We have measured the execution speed of some pieces of code on the CM4 cores of two development boards, the STM32G474E-EVAL and the STM32H745I-DISCO and we have observed that they differ.
After compensation of the different clock speed (the former is 170 MHz and the latter 200 MHz) we have observed that the CM4 on the STM32G4745E-EVAL is more performant of up to 10%.
The tests we run use math operations with random access to RAM. We have kept the original settings of template projects provided by ST and used the armclang compiler version 6.19 with -Ospeed optimization.
It is possible to re run the tests by following the document in here.
The following tables reports comparisons of execution time of the selected tests on two different CM4 targets (G4 and H7) with FLASH and RAM execution.
To provide a fair comparison between the two different max clock speeds (170 MHz and 200 MHz) we also show the case of the G4 with a compensation factor of 200/170 = 0.85 as if the G4 executed at 200 MHz. We also run the CM4 of the H7 at the same 170 MHz speed as the G4.
CM4 Target | Clock speed | Execution on | Compensation | TEST1 [us] | TEST2 [us] | TEST3 [us] |
---|---|---|---|---|---|---|
G4 | 170 MHz | FLASH | none | 1370 | 2106 | 110 |
G4 | 170 MHz | FLASH | 170/200 = 0.85 | 1164 | 1790 | 93 |
H7 | 200 MHz | FLASH | N/A | 1287 | 1970 | 98 |
H7 | 200 MHz | RAM | N/A | 1288 | 1969 | 98 |
H7 | 170 MHz | FLASH | none | 1510 | 2320 | 115 |
Table 1. The columns contains results for different code tests all optimized at -Ospeed
and run on two different CM4 cores. The RAM execution on H7 does not improve speeds vs its FLASH execution.

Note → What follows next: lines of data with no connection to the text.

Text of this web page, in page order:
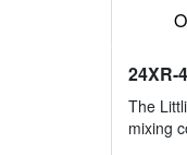
24XR-
The
mixing
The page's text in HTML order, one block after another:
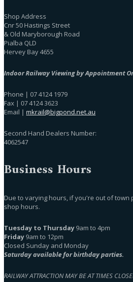
Shop Address
Cnr 50 Hastings Street
& Old Maryborough Road
Pialba QLD
Hervey Bay 4655
Indoor Railway Viewing by Appointment
Phone | 07 4124 1979
Fax | 07 4124 3623
Email | mkrail@bigpond.net.au
Second Hand Dealers Number:
4062547
Business Hours
Due to varying hours, if you're out of
shop hours.
Tuesday to Thursday 9am to 4pm
Friday 9am to 12pm
Closed Sunday and Monday
Saturday available for birthday parties.
RAILWAY ATTRACTION MAY BE AT TIMES
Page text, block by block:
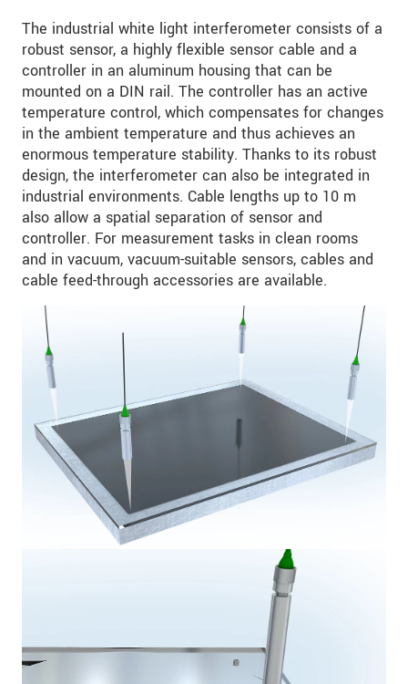
The industrial white light interferometer consists of a
robust sensor, a highly flexible sensor cable and a
controller in an aluminum housing that can be
mounted on a DIN rail. The controller has an active
temperature control, which compensates for changes
in the ambient temperature and thus achieves an
enormous temperature stability. Thanks to its robust
design, the interferometer can also be integrated in
industrial environments. Cable lengths up to 10 m
also allow a spatial separation of sensor and
controller. For measurement tasks in clean rooms
and in vacuum, vacuum-suitable sensors, cables and
cable feed-through accessories are available.
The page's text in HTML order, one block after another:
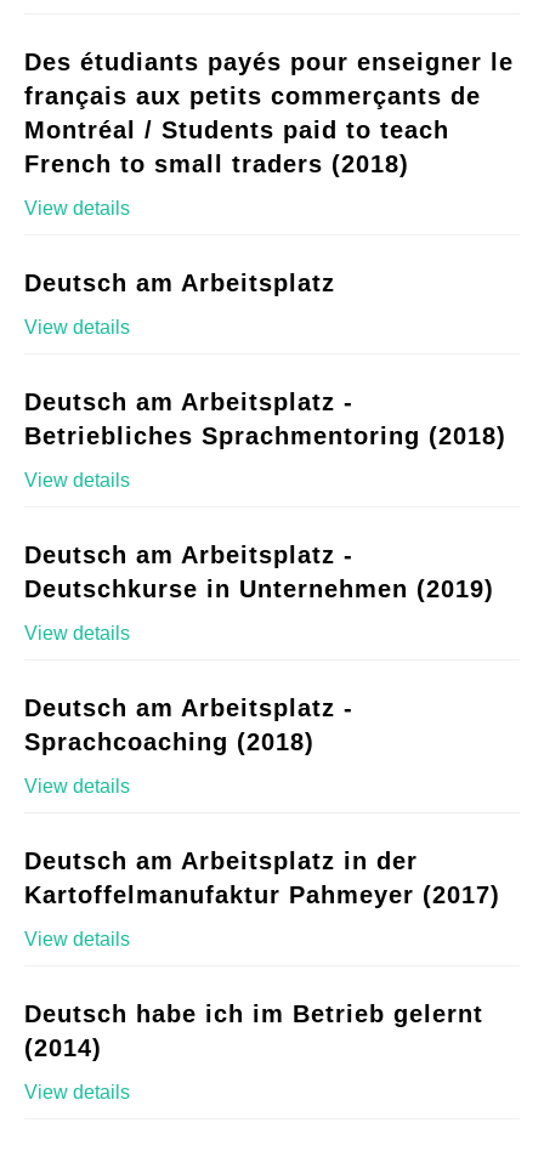
Des étudiants payés pour enseigner le
français aux petits commerçants de
Montréal / Students paid to teach
French to small traders (2018)
View details
Deutsch am Arbeitsplatz
View details
Deutsch am Arbeitsplatz -
Betriebliches Sprachmentoring (2018)
View details
Deutsch am Arbeitsplatz -
Deutschkurse in Unternehmen (2019)
View details
Deutsch am Arbeitsplatz -
Sprachcoaching (2018)
View details
Deutsch am Arbeitsplatz in der
Kartoffelmanufaktur Pahmeyer (2017)
View details
Deutsch habe ich im Betrieb gelernt
(2014)
View details
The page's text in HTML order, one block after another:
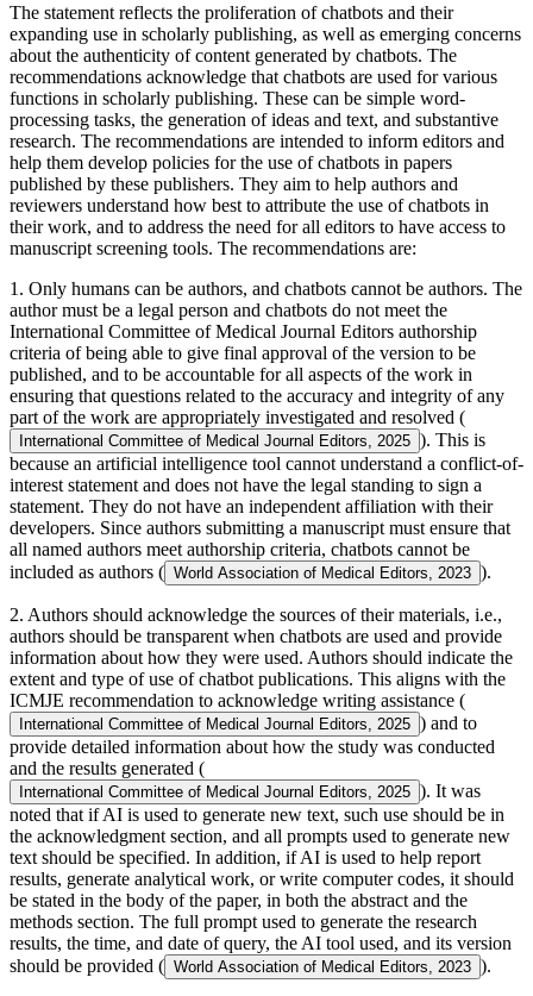
The statement reflects the proliferation of chatbots and their
expanding use in scholarly publishing, as well as emerging concerns
about the authenticity of content generated by chatbots. The
recommendations acknowledge that chatbots are used for various
functions in scholarly publishing. These can be simple word-
processing tasks, the generation of ideas and text, and substantive
research. The recommendations are intended to inform editors and
help them develop policies for the use of chatbots in papers
published by these publishers. They aim to help authors and
reviewers understand how best to attribute the use of chatbots in
their work, and to address the need for all editors to have access to
manuscript screening tools. The recommendations are:
1. Only humans can be authors, and chatbots cannot be authors. The
author must be a legal person and chatbots do not meet the
International Committee of Medical Journal Editors authorship
criteria of being able to give final approval of the version to be
published, and to be accountable for all aspects of the work in
ensuring that questions related to the accuracy and integrity of any
part of the work are appropriately investigated and resolved (
International Committee of Medical Journal Editors, 2025 ). This is
because an artificial intelligence tool cannot understand a conflict-of-
interest statement and does not have the legal standing to sign a
statement. They do not have an independent affiliation with their
developers. Since authors submitting a manuscript must ensure that
all named authors meet authorship criteria, chatbots cannot be
included as authors ( World Association of Medical Editors, 2023 ).
2. Authors should acknowledge the sources of their materials, i.e.,
authors should be transparent when chatbots are used and provide
information about how they were used. Authors should indicate the
extent and type of use of chatbot publications. This aligns with the
ICMJE recommendation to acknowledge writing assistance (
International Committee of Medical Journal Editors, 2025 ) and to
provide detailed information about how the study was conducted
and the results generated (
International Committee of Medical Journal Editors, 2025 ). It was
noted that if AI is used to generate new text, such use should be in
the acknowledgment section, and all prompts used to generate new
text should be specified. In addition, if AI is used to help report
results, generate analytical work, or write computer codes, it should
be stated in the body of the paper, in both the abstract and the
methods section. The full prompt used to generate the research
results, the time, and date of query, the AI tool used, and its version
should be provided ( World Association of Medical Editors, 2023 ).
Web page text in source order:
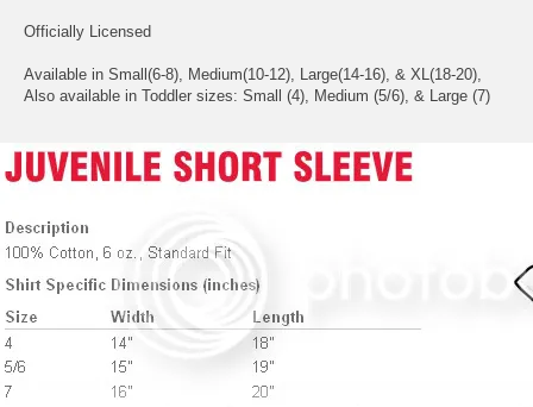
Officially Licensed
Available in Small(6-8), Medium(10-12), Large(14-16), & XL(18-20),
Also available in Toddler sizes: Small (4), Medium (5/6), & Large (7)
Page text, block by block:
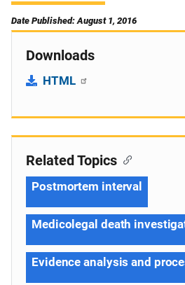
Date Published: August 1, 2016
Downloads
HTML
Related Topics
Postmortem interval
Medicolegal death
Evidence analysis and
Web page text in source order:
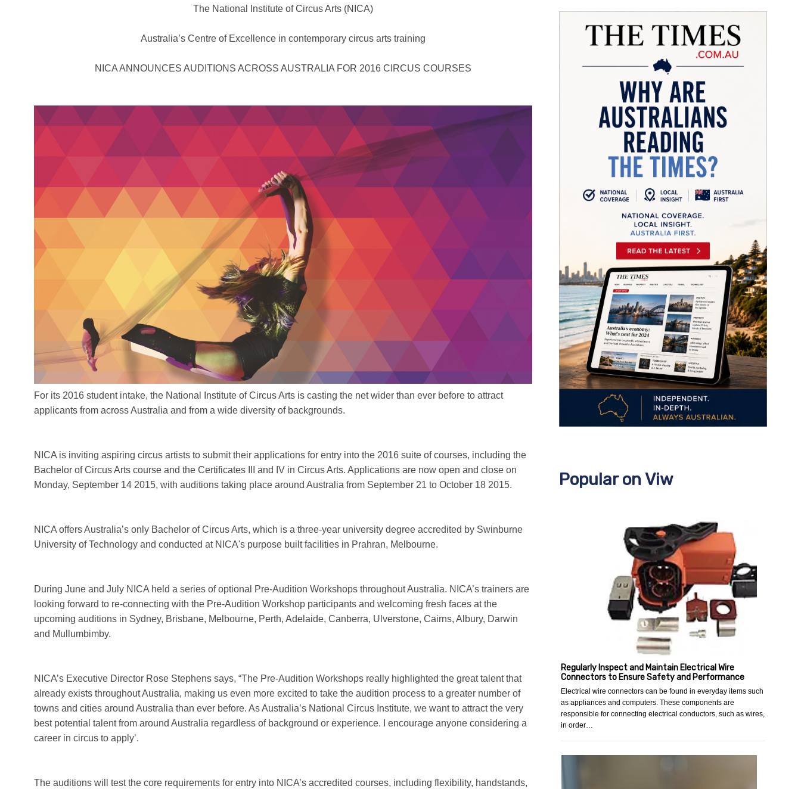
The National Institute of Circus Arts (NICA)
Australia’s Centre of Excellence in contemporary circus arts training
NICA ANNOUNCES AUDITIONS ACROSS AUSTRALIA FOR 2016 CIRCUS COURSES
For its 2016 student intake, the National Institute of Circus Arts is casting the net wider than ever before to attract
applicants from across Australia and from a wide diversity of backgrounds.
NICA is inviting aspiring circus artists to submit their applications for entry into the 2016 suite of courses, including the
Bachelor of Circus Arts course and the Certificates III and IV in Circus Arts. Applications are now open and close on
Monday, September 14 2015, with auditions taking place around Australia from September 21 to October 18 2015.
NICA offers Australia’s only Bachelor of Circus Arts, which is a three-year university degree accredited by Swinburne
University of Technology and conducted at NICA's purpose built facilities in Prahran, Melbourne.
During June and July NICA held a series of optional Pre-Audition Workshops throughout Australia. NICA’s trainers are
looking forward to re-connecting with the Pre-Audition Workshop participants and welcoming fresh faces at the
upcoming auditions in Sydney, Brisbane, Melbourne, Perth, Adelaide, Canberra, Ulverstone, Cairns, Albury, Darwin
and Mullumbimby.
NICA’s Executive Director Rose Stephens says, “The Pre-Audition Workshops really highlighted the great talent that
already exists throughout Australia, making us even more excited to take the audition process to a greater number of
towns and cities around Australia than ever before. As Australia’s National Circus Institute, we want to attract the very
best potential talent from around Australia regardless of background or experience. I encourage anyone considering a
career in circus to apply’.
The auditions will test the core requirements for entry into NICA’s accredited courses, including flexibility, handstands,
Popular on Viw
Regularly Inspect and Maintain Electrical Wire
Connectors to Ensure Safety and Performance
Electrical wire connectors can be found in everyday items such
as appliances and computers. These components are
responsible for connecting electrical conductors, such as wires,
in order…
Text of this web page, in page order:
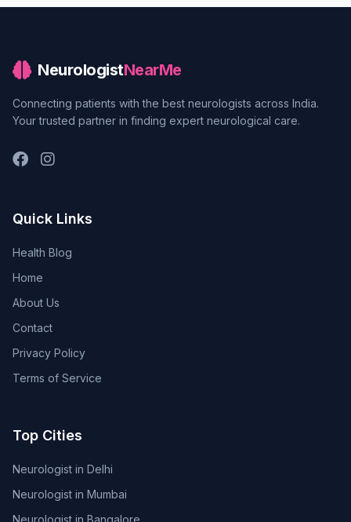
NeurologistNearMe
Connecting patients with the best neurologists across India.
Your trusted partner in finding expert neurological care.
Quick Links
Health Blog
Home
About Us
Contact
Privacy Policy
Terms of Service
Top Cities
Neurologist in Delhi
Neurologist in Mumbai
Neurologist in Bangalore
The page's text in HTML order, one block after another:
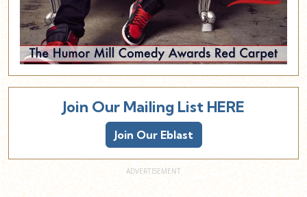
Join Our Mailing List HERE
Join Our Eblast
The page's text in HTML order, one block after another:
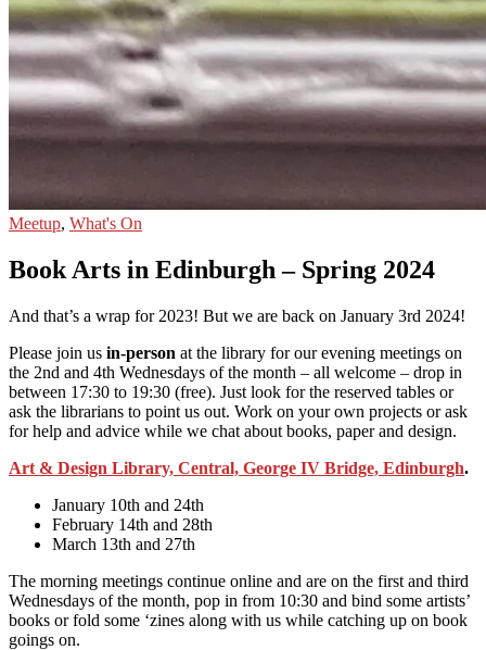
Meetup, What's On
Book Arts in Edinburgh – Spring 2024
And that’s a wrap for 2023! But we are back on January 3rd 2024!
Please join us in-person at the library for our evening meetings on
the 2nd and 4th Wednesdays of the month – all welcome – drop in
between 17:30 to 19:30 (free). Just look for the reserved tables or
ask the librarians to point us out. Work on your own projects or ask
for help and advice while we chat about books, paper and design.
Art & Design Library, Central, George IV Bridge, Edinburgh.
January 10th and 24th
February 14th and 28th
March 13th and 27th
The morning meetings continue online and are on the first and third
Wednesdays of the month, pop in from 10:30 and bind some artists’
books or fold some ‘zines along with us while catching up on book
goings on.
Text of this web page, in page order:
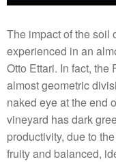
The impact of the soil
experienced in an
Otto Ettari. In fact, the
almost geometric
naked eye at the end
vineyard has dark
productivity, due to
fruity and balanced,
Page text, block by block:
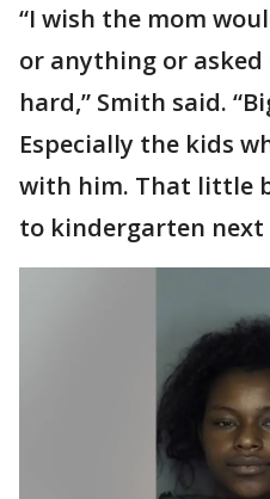
“I wish the mom
or anything or asked
hard,” Smith said.
Especially the kids
with him. That little
to kindergarten next
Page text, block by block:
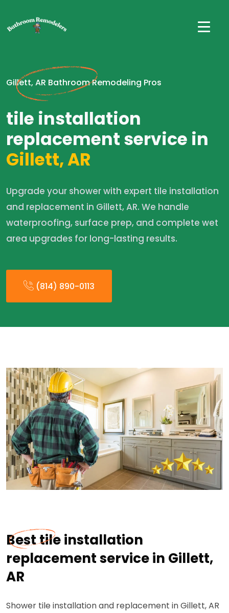
Gillett, AR Bathroom Remodeling Pros
tile installation
replacement service in
Gillett, AR
Upgrade your shower with expert tile installation
and replacement in Gillett, AR. We handle
waterproofing, surface prep, and complete wet
area upgrades for long-lasting results.
(814) 890-0113
Best tile installation
replacement service in Gillett,
AR
Shower tile installation and replacement in Gillett, AR
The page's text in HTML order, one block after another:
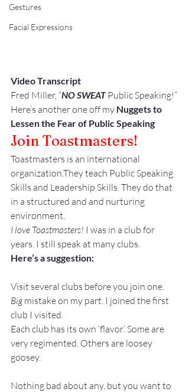
Gestures
Facial Expressions
Video Transcript
Fred Miller, “NO SWEAT Public Speaking!”
Here’s another one off my Nuggets to
Lessen the Fear of Public Speaking
Join Toastmasters!
Toastmasters is an international
organization.They teach Public Speaking
Skills and Leadership Skills. They do that
in a structured and and nurturing
environment.
I love Toastmasters! I was in a club for
years. I still speak at many clubs.
Here’s a suggestion:
Visit several clubs before you join one.
Big mistake on my part. I joined the first
club I visited.
Each club has its own ‘flavor.’ Some are
very regimented. Others are loosey
goosey.
Nothing bad about any, but you want to
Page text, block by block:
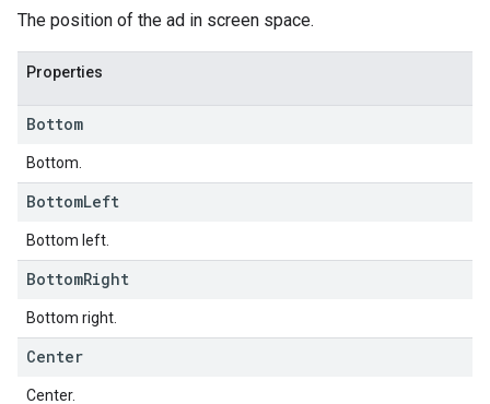
The position of the ad in screen space.
Properties
Bottom
Bottom.
BottomLeft
Bottom left.
BottomRight
Bottom right.
Center
Center.
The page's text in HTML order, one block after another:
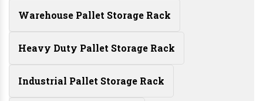
Warehouse Pallet Storage Rack
Heavy Duty Pallet Storage Rack
Industrial Pallet Storage Rack
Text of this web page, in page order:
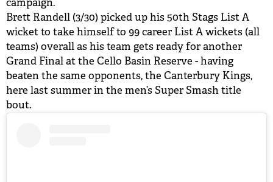
Brett Randell (3/30) picked up his 50th Stags List A
wicket to take himself to 99 career List A wickets (all
teams) overall as his team gets ready for another
Grand Final at the Cello Basin Reserve - having
beaten the same opponents, the Canterbury Kings,
here last summer in the men’s Super Smash title
bout.
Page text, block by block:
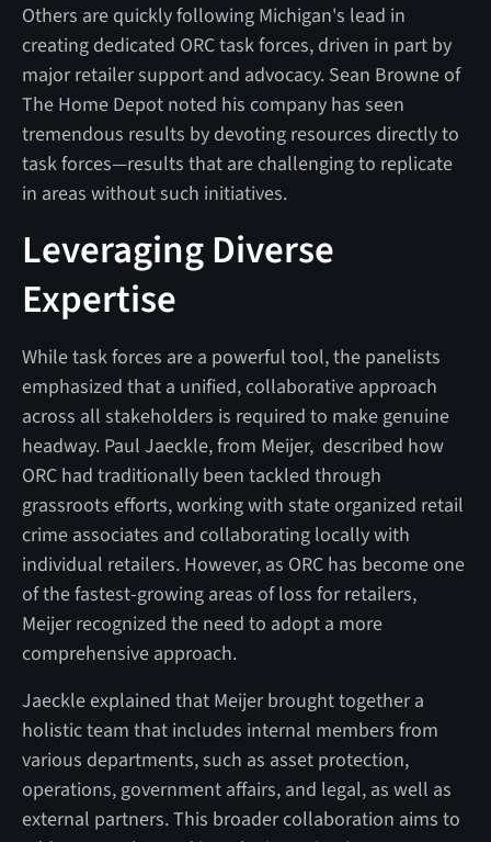
Others are quickly following Michigan's lead in
creating dedicated ORC task forces, driven in part by
major retailer support and advocacy. Sean Browne of
The Home Depot noted his company has seen
tremendous results by devoting resources directly to
task forces—results that are challenging to replicate
in areas without such initiatives.
Leveraging Diverse
Expertise
While task forces are a powerful tool, the panelists
emphasized that a unified, collaborative approach
across all stakeholders is required to make genuine
headway. Paul Jaeckle, from Meijer, described how
ORC had traditionally been tackled through
grassroots efforts, working with state organized retail
crime associates and collaborating locally with
individual retailers. However, as ORC has become one
of the fastest-growing areas of loss for retailers,
Meijer recognized the need to adopt a more
comprehensive approach.
Jaeckle explained that Meijer brought together a
holistic team that includes internal members from
various departments, such as asset protection,
operations, government affairs, and legal, as well as
external partners. This broader collaboration aims to
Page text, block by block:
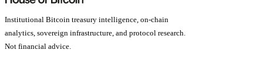
Institutional Bitcoin treasury intelligence, on-chain
analytics, sovereign infrastructure, and protocol research.
Not financial advice.
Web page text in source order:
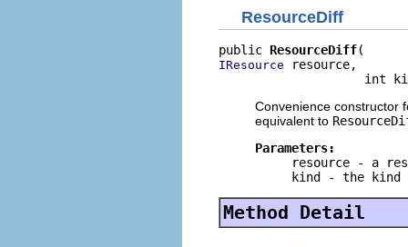
ResourceDiff
public ResourceDiff
IResource resource,
int
Convenience constructor
equivalent to
Parameters:
resource - a
kind - the kind of
Method Detail
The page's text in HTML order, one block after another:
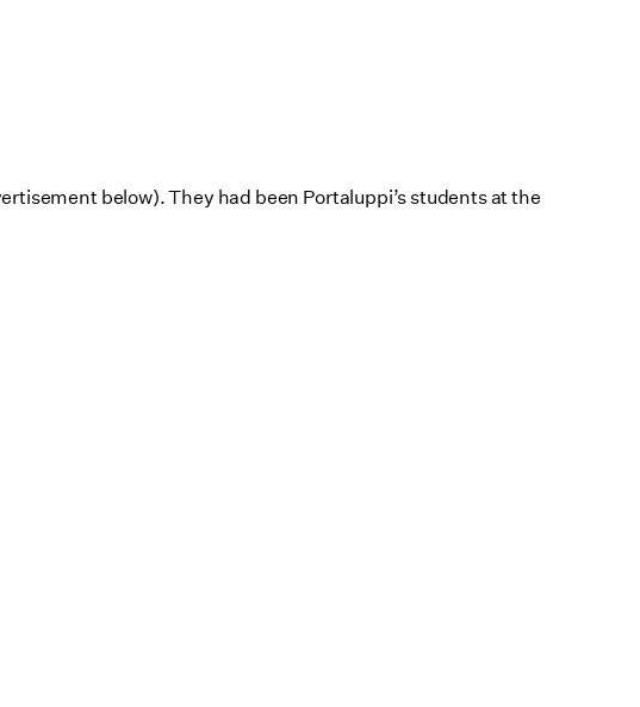
below). They had been Portaluppi’s students at the
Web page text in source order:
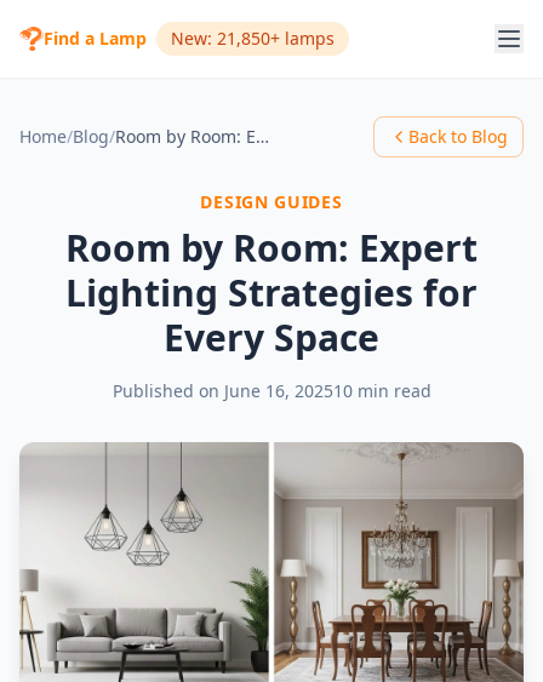
Find a Lamp New: 21,850+ lamps
Home/Blog/ Room by Room: Expert Lighting Strategies for Every Space Back to Blog
DESIGN GUIDES
Room by Room: Expert
Lighting Strategies for
Every Space
Published on June 16, 202510 min read
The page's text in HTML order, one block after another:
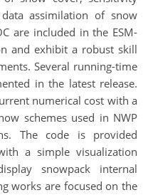
assimilation of snow
are included in the ESM-
and exhibit a robust skill
Several running-time
in the latest release.
numerical cost with a
schemes used in NWP
The code is provided
a simple visualization
snowpack internal
works are focused on the
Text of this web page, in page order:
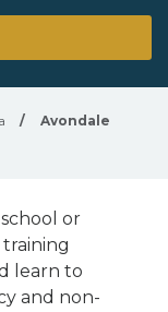
/
Avondale
or
learn to
and non-
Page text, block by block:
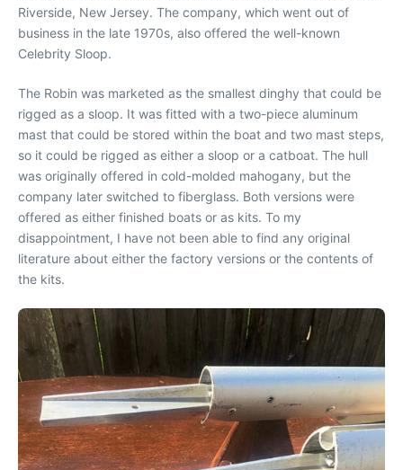
Riverside, New Jersey. The company, which went out of
business in the late 1970s, also offered the well-known
Celebrity Sloop.
The Robin was marketed as the smallest dinghy that could be
rigged as a sloop. It was fitted with a two-piece aluminum
mast that could be stored within the boat and two mast steps,
so it could be rigged as either a sloop or a catboat. The hull
was originally offered in cold-molded mahogany, but the
company later switched to fiberglass. Both versions were
offered as either finished boats or as kits. To my
disappointment, I have not been able to find any original
literature about either the factory versions or the contents of
the kits.
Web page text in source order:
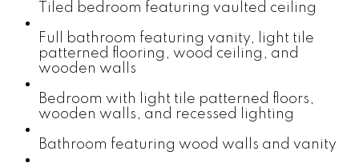
Tiled bedroom featuring vaulted ceiling
Full bathroom featuring vanity, light tile
patterned flooring, wood ceiling, and
wooden walls
Bedroom with light tile patterned floors,
wooden walls, and recessed lighting
Bathroom featuring wood walls and vanity
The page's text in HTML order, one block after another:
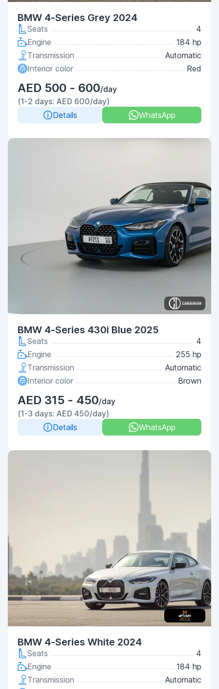
BMW 4-Series Grey 2024
Seats
4
Engine
184 hp
Transmission
Automatic
Interior color
Red
AED 500 - 600/day
(1-2 days: AED 600/day)
Details
WhatsApp
BMW 4-Series 430i Blue 2025
Seats
4
Engine
255 hp
Transmission
Automatic
Interior color
Brown
AED 315 - 450/day
(1-3 days: AED 450/day)
Details
WhatsApp
BMW 4-Series White 2024
Seats
4
Engine
184 hp
Transmission
Automatic

From Table 1 we see that the CM4 core of the H7 @ 200 MHz executes floating point computations slower (it takes more execution time) than the G4 with clock speed compensation.
As the clock speed compensation done byy applying a suitable gain factor may arouse doubts, we repeated the comparison using the same speed for both cores.
In both case we achieved the same effect: the CM4 core on the H7 executes floating point computations slower.
Following table contains the comparison of the above two cases for the three tests. We report the increment of execution time of the slower
CM4 Target | Increment [%] | ||
---|---|---|---|
TEST1 | TEST2 | TEST2 | |
H7 FLASH @ 200 MHz vs G4 compensated | +10.56% of 1164 us | +10% of 1790 us | +5.37% of 93 us |
H7 FLASH @ 170 MHz vs G4 @ 170 MHz | +10.22% of 1370 us | +10.16% of 2106 us | +4.54% of 110 us |
Table 2. It reports the increment in execution time of the CM4 core running on the H7 vs the faster CM4 on G4. In this table a positive increment (+10%) means that the H7-CM4 core executes slower a test (it takes 10% more time to execute) than the CM4 on STM32G4.